Là, guérissez les malades, et dites aux habitants : 'Le règne de Dieu est tout proche de vous. '
Extrait de la Traduction Liturgique de la Bible - © AELF, Paris
N'est-ce pas curieux d'envoyer des hommes deux par deux et non en groupe, avec peu de bagages et pas d'argent ? Or Jésus leur dit lui-même: je vous envoie comme des agneaux au milieu des loups ! Que d'imprudence ! C'est pratiquement du vagabondage !
Aujourd'hui, je ressens plutôt qu'il s'agit d'apporter un message et que ce message s'encombrerait mal d'un grand renfort de moyens. Il ne s'agit pas de s'adresser à des foules, mais de parler dans des maisons, c'est-à-dire des foyer, c'est-à-dire de parler aux cœurs des personnes autour du foyer.
C'est une image, mais je la garde pour le renversement qu'elle contient : la bonne nouvelle de l'Évangile ne se prêche pas d'en-haut, comme les édits de César, ou les prescriptions des scribes et des chefs des prêtres, mais d'en-bas. C'est qu'on accueille beaucoup plus facilement les personnes dans lesquelles on se reconnaît. Pour la plupart, ces messagers sont des travailleurs, artisans ou cultivateurs, comme ceux qui les recevront. Ils ne manqueront pas, tout en parlant de la proximité du Royaume, de donner un coup de main aux champs ou dans l'atelier.

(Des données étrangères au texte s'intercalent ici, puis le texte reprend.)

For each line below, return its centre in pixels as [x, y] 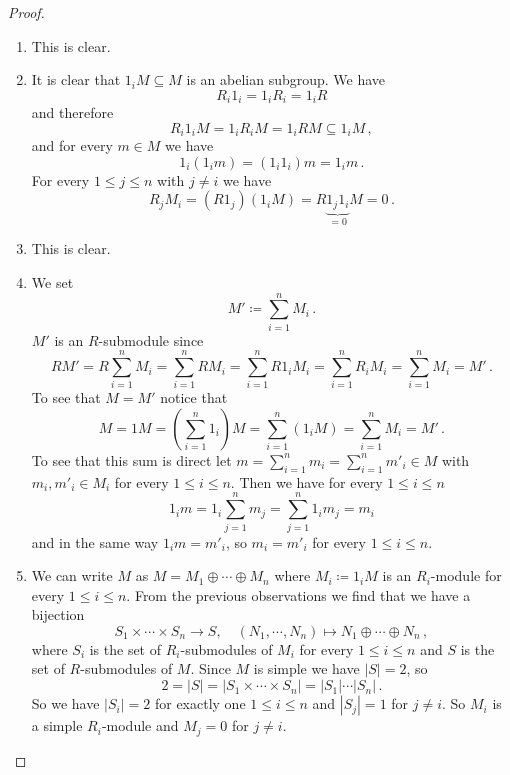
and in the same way [95, 541]
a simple [57, 725]
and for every [72, 145]
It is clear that [76, 79]
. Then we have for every [306, 481]
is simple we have [306, 668]
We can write [72, 575]
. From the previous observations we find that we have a [298, 594]
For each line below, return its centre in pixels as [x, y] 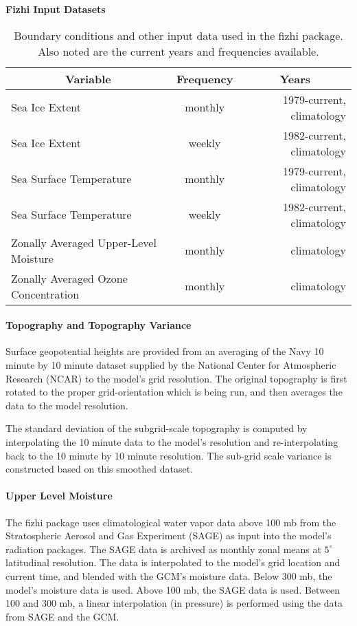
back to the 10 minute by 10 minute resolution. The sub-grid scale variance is [169, 455]
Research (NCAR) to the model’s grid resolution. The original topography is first [176, 378]
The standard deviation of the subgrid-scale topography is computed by [157, 428]
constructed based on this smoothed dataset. [100, 469]
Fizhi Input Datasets [56, 9]
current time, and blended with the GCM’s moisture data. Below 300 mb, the [169, 575]
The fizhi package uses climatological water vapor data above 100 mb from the [171, 522]
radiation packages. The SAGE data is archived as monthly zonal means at [163, 549]
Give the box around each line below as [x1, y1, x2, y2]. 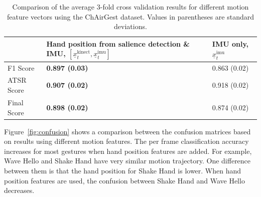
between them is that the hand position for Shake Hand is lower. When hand [4, 165, 241, 175]
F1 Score [8, 62, 35, 73]
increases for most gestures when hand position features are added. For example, [4, 145, 252, 156]
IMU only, [212, 39, 249, 49]
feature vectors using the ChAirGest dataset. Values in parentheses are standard [7, 11, 254, 22]
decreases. [4, 185, 35, 195]
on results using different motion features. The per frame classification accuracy [4, 136, 249, 146]
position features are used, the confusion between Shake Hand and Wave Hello [4, 175, 245, 185]
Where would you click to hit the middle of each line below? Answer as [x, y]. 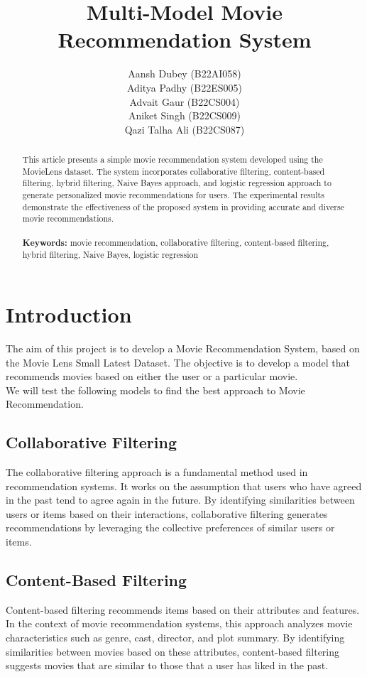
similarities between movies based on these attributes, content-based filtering [173, 651]
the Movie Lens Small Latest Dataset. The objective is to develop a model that [178, 362]
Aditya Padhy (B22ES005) [185, 87]
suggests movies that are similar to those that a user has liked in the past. [167, 665]
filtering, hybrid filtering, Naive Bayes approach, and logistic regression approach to [177, 183]
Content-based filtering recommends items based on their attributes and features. [183, 609]
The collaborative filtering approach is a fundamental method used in [157, 472]
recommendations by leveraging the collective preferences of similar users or [170, 527]
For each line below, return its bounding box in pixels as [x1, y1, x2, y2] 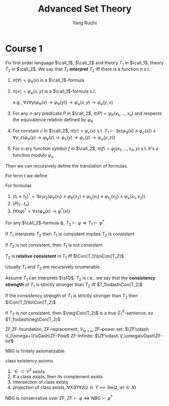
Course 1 [5, 43, 43, 54]
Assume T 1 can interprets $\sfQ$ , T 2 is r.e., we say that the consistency [5, 275, 155, 282]
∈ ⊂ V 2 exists [14, 368, 45, 375]
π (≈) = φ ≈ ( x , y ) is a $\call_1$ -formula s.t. [12, 88, 96, 95]
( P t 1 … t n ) [12, 200, 29, 208]
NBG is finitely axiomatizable [5, 348, 65, 354]
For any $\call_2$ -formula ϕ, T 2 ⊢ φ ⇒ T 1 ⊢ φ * [5, 219, 104, 227]
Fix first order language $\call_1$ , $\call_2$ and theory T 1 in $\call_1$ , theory [5, 59, 164, 67]
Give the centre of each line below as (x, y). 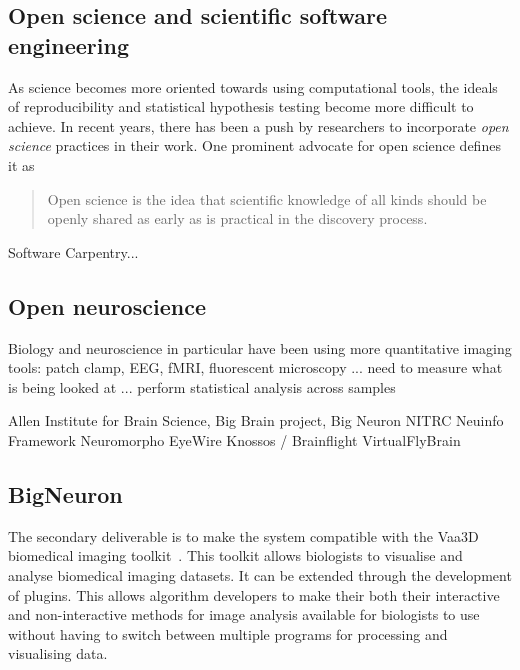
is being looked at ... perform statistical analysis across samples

D'ailleurs, aussi simpliste que cela puisse paraître, le fait de prendre part gratuitement aux taches quotidiennes, c'est déjà le Royaume qui est là. Je me souviens que, dans ma quête éperdue d'une vérité qui serait "acceptable pour le cœur" - dans les années 70, j'avais cru devoir adopter des attitudes particulières, voyager loin, chercher des lieux propices, apprendre un vocabulaire différent, connaître la philosophie, tenter l'expérience du caisson d'isolation sensorielle, etc. Mais j'étais toujours déçu. Par contre, dans mes moments de repos, je rédigeais de courts poèmes, que je déchirais ensuite - et un jour, une amie me reprend et me dit : "mais ce texte est bon, pourquoi l'avoir jeté ?" Elle avait parfaitement raison en ce sens que la vérité est si proche de nous que, la plupart du temps, nous ne la voyons pas même pas ! Comme humains, notre plus grand manque, c'est l'attention aux choses du quotidien.